Their main form of advocacy involves managing payments for licenses to play or perform music and distributing the royalties from those instances to artists.

BMI was founded in 1939 by people who were largely involved in genres that were new at the time – blues, jazz, and country. Organizing through a nonprofit, which offered membership to artists and music lovers, BMI helps to protect the financial and creative interests of musicians who may not otherwise have a voice. They still focus on nurturing new talent and forms of music, according to their website. Because they’re a much larger organization, they have convenient offices in many cities, like Nashville, New York, Los Angeles, London, Atlanta, Puerto Rico, and Miami.

Although the company started out as a small advocacy group, BMI is now one of the largest PROs in the world. They represent over 13 million musical works created and owned by 800,000 creators who are not just in the United States, but also in 90 other countries. The organization is clear that they also work with organizations that want to play music, which includes businesses like retail outlets, restaurants, bars, salons, gyms, and hotels.

The organization manages different kinds of licenses so different organizations can get the kind of legal use they need for music.

What Copyright and Licensing Options Are Covered?

A “performing right” means that a musician or composer can license their legal right to that work to another person or business entity for a certain period of time. This right is guaranteed to the composer or creator through the U.S. Copyright Act, because artists are workers who need specific guarantees that they will be paid appropriately for certain uses of their work.

There are other types of rights to music or performances.

  • Reproduction rights, which authorizes the use of a song in a CD or record
  • Mechanical license, which is the right to reproduce a specific composition per unit sold
  • Synchronization license, in which a song is synched with a video or film presentation
  • Digital performance rights in sound recordings, when the license for a specific recording of a song is provided to a person or business

BMI does not license mechanical or synchronization rights, but it will work with organizations who want to purchase reproduction, performance, or digital rights.

When a significant number of people will be present to hear a song, that is considered a public performance, even if the song is prerecorded and being played from the album.

There are obvious platforms that must license the music they play.

  • Radio stations
  • Television programs
  • Nightclubs
  • Dance halls
  • Hotels
  • Public spaces where people gather

However, there are many other businesses or business applications that require commercial music for business licensing from a PRO like BMI for a cost.

  • Bars, cafes, and restaurants
  • Retail storefronts and franchises
  • Office buildings
  • Leasing offices with waiting rooms
  • Spas, gyms, and health clubs
  • Doctors’ offices with waiting rooms
  • Music used before, during, or after professional talks, lectures, or presentations
  • Music used in trade show booths

How Much Does a License Cost?

BMI’s licensing model is incredibly complex, and the company encourages potential customers to call sales teams for a targeted price quote. The following factors are typically involved in setting the price:

Number of Locations

A BMI license can extend to all of the locations that a business owner runs. The more you have, the less you can expect to pay per location.
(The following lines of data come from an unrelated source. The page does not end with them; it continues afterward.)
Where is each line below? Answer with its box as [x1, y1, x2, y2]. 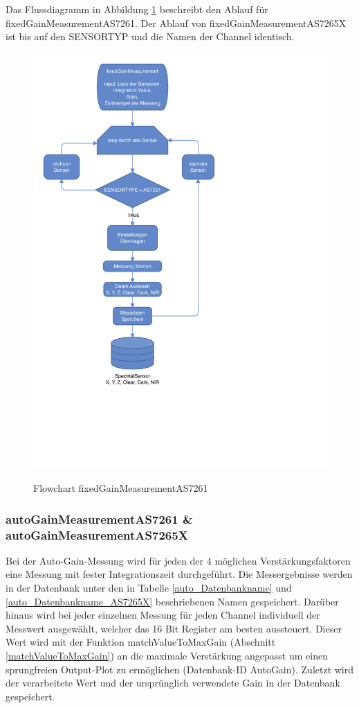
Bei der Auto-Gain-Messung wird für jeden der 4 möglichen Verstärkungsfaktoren [6, 553, 351, 567]
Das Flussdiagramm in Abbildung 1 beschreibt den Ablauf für [6, 2, 268, 16]
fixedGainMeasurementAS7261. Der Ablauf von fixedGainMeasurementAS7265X [6, 15, 347, 30]
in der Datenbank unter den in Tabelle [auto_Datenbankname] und [6, 580, 292, 594]
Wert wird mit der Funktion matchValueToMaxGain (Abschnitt [6, 635, 276, 649]
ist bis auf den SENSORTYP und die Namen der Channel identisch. [6, 29, 295, 44]
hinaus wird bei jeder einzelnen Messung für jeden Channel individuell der [6, 608, 320, 622]
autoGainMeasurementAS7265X [6, 526, 188, 543]
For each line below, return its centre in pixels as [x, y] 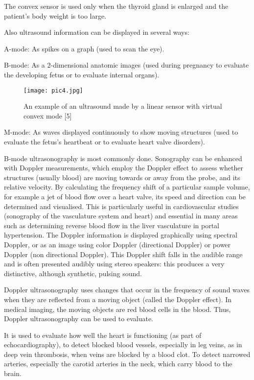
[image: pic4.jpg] [53, 90]
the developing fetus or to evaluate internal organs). [82, 74]
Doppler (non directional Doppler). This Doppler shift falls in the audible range [123, 254]
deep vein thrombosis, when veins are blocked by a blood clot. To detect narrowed [127, 354]
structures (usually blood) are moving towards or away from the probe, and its [122, 177]
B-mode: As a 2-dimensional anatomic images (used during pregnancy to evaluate [127, 65]
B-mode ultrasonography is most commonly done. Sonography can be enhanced [123, 158]
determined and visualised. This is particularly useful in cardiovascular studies [121, 206]
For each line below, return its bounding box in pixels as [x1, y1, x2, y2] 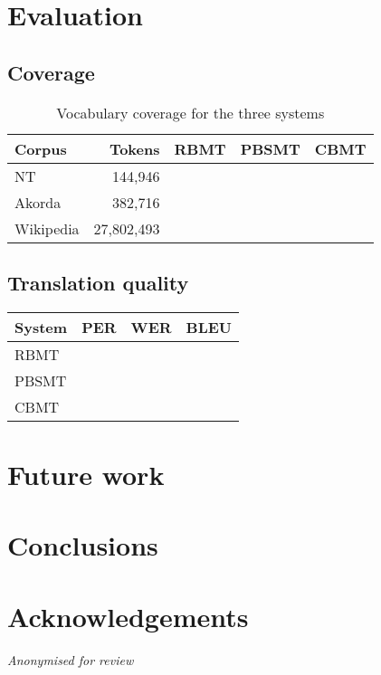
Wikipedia [14, 217, 80, 239]
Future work [7, 455, 165, 492]
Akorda [14, 191, 62, 213]
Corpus [14, 138, 67, 159]
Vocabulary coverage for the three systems [56, 101, 325, 123]
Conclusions [7, 527, 158, 564]
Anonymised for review [7, 650, 134, 669]
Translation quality [7, 268, 189, 296]
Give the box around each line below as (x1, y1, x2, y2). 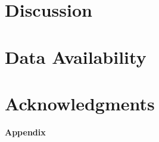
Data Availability (5, 44, 146, 69)
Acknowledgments (5, 91, 155, 115)
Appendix (5, 125, 46, 138)
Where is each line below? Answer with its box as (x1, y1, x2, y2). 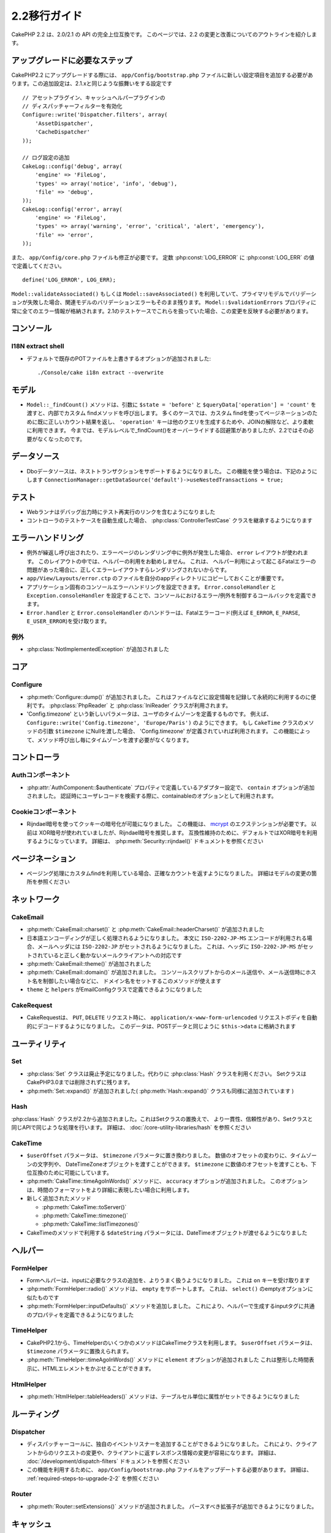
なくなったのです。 (37, 435, 86, 443)
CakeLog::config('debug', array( (22, 162, 123, 170)
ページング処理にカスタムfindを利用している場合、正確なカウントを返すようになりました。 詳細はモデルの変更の (26, 870, 312, 877)
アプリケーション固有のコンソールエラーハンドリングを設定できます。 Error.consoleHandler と (26, 583, 276, 591)
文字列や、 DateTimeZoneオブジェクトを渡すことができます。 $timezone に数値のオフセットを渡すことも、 (37, 1160, 311, 1168)
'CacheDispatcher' (34, 129, 91, 136)
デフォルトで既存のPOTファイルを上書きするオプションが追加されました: (26, 354, 211, 362)
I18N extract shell (11, 342, 64, 351)
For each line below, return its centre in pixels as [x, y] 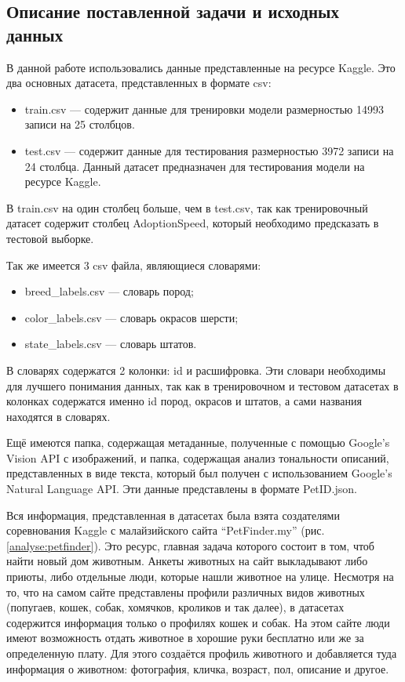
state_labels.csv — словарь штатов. [111, 344]
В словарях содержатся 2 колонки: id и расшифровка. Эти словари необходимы [196, 370]
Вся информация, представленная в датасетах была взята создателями [173, 515]
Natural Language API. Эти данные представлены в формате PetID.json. [182, 489]
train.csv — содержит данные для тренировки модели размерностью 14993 [204, 109]
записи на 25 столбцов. [80, 124]
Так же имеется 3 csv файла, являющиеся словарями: [134, 265]
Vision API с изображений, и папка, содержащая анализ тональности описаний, [198, 457]
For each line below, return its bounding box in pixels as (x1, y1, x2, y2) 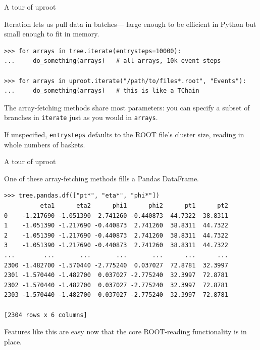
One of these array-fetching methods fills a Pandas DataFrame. (4, 173, 199, 183)
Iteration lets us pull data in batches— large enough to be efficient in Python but (4, 18, 256, 29)
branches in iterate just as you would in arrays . (4, 112, 158, 123)
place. (4, 336, 22, 346)
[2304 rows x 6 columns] (4, 311, 87, 319)
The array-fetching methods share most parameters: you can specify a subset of (4, 102, 250, 112)
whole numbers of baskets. (4, 139, 85, 149)
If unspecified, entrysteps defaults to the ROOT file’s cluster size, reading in (4, 129, 244, 139)
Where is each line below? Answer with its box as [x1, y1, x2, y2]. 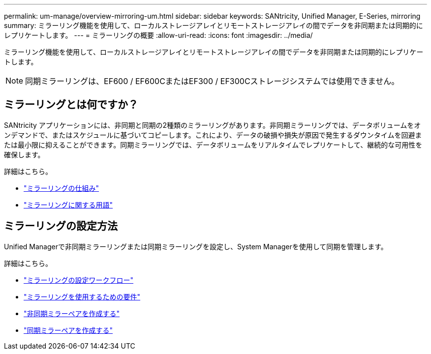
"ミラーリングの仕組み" [24, 183, 99, 192]
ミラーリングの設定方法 [4, 220, 118, 233]
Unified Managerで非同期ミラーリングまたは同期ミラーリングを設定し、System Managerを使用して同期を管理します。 [4, 242, 388, 251]
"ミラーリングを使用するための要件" [24, 292, 141, 301]
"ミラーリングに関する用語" [24, 200, 113, 209]
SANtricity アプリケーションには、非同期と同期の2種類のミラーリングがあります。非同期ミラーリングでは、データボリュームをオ [4, 120, 421, 129]
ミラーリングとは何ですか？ [4, 98, 138, 111]
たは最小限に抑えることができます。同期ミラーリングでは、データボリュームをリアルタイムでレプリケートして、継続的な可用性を [4, 140, 423, 149]

For example, if you have a retail store with up to nine locations, your highest annual fee is $2,515. If you have 10 or more locations, your lowest fee is $182.

Square Footage

The larger your location, the more you’ll pay for a connection with BMI. This makes sense, as bigger places expose more people to the songs you’ll play.

If your retail premises has a square footage of 2,000 or less, your lowest annual fee is $294. If your facility has a square footage of more than 17,500 is $2,515.

Type of Music

Some organizations are content to play recorded music with no visuals involved. Others want a visual component to their songs, and still others want live music. Every option comes with slightly different fees.

How Do These Fees Compare?

A license with BMI will give you access to all of the songs within this PRO’s catalog. You can’t play every tune you want, but you can play the things that are contained within BMI’s license.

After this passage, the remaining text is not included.